* [RECORDS FOR THIS EXERCISE]
•••••
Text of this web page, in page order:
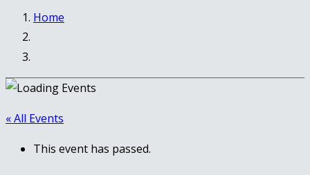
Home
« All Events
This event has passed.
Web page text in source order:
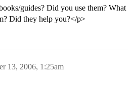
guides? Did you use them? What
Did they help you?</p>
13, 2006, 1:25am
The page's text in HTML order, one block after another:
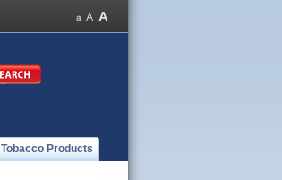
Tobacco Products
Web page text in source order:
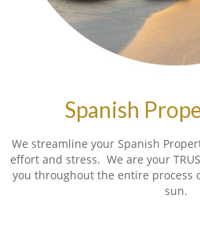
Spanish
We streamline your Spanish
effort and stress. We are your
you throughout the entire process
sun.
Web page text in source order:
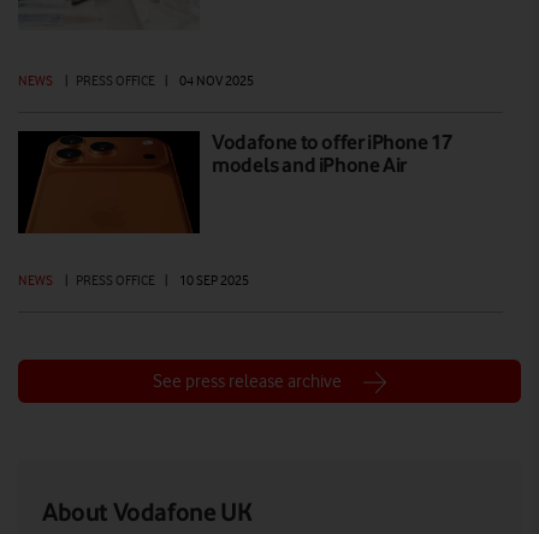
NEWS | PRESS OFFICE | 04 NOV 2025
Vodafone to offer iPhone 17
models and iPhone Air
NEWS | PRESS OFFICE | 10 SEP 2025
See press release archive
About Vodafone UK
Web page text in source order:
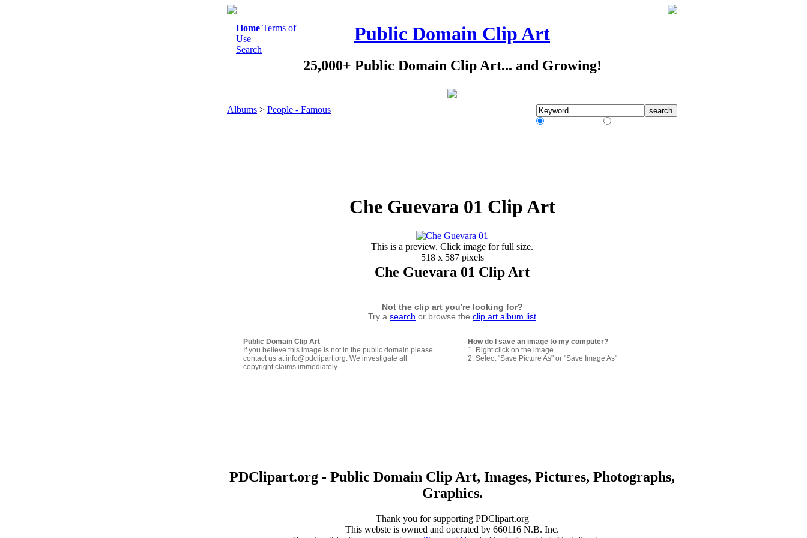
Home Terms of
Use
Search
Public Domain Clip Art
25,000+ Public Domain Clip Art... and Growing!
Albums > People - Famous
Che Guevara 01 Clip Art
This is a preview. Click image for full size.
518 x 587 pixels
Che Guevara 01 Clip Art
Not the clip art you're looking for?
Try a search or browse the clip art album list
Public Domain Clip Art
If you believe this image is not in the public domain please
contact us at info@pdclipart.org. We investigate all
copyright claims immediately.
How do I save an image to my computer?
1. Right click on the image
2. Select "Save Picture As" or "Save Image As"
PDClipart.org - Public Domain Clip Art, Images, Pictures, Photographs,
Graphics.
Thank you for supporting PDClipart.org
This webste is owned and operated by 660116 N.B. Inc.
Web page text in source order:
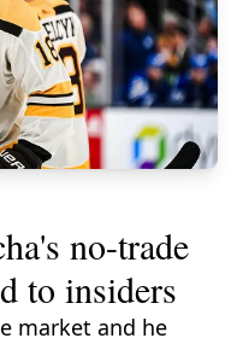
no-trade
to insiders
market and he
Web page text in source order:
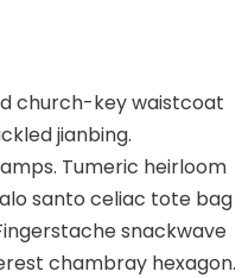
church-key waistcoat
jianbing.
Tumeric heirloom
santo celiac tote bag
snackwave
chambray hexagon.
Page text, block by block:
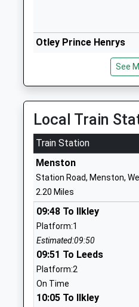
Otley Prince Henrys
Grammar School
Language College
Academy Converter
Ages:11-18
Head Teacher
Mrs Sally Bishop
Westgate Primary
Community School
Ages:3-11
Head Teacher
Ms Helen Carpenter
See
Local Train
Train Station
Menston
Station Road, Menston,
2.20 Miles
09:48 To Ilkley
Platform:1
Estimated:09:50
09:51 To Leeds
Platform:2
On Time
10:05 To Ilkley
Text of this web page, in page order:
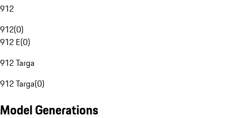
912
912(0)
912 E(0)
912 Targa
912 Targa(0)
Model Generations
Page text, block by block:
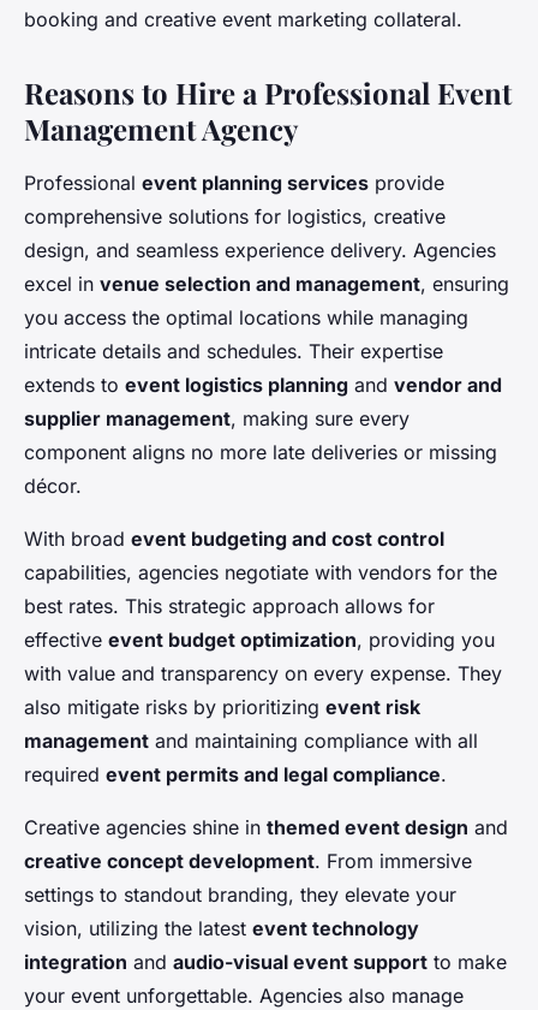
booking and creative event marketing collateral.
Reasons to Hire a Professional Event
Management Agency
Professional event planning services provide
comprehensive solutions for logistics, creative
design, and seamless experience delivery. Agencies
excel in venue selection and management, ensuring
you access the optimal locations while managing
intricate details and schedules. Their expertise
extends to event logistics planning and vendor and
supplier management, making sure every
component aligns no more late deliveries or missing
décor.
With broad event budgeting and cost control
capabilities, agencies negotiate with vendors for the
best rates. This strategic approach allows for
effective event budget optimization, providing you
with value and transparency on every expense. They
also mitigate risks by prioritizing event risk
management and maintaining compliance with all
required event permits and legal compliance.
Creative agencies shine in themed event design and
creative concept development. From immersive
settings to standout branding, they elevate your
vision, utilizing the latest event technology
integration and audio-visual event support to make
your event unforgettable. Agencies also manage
•••••
* [TASK TO CARRY OUT]
Pick out every line above that holds the word "iPhone" and copy it.

* [COMPLETED EXERCISE]
Vodafone to offer iPhone 17
models and iPhone Air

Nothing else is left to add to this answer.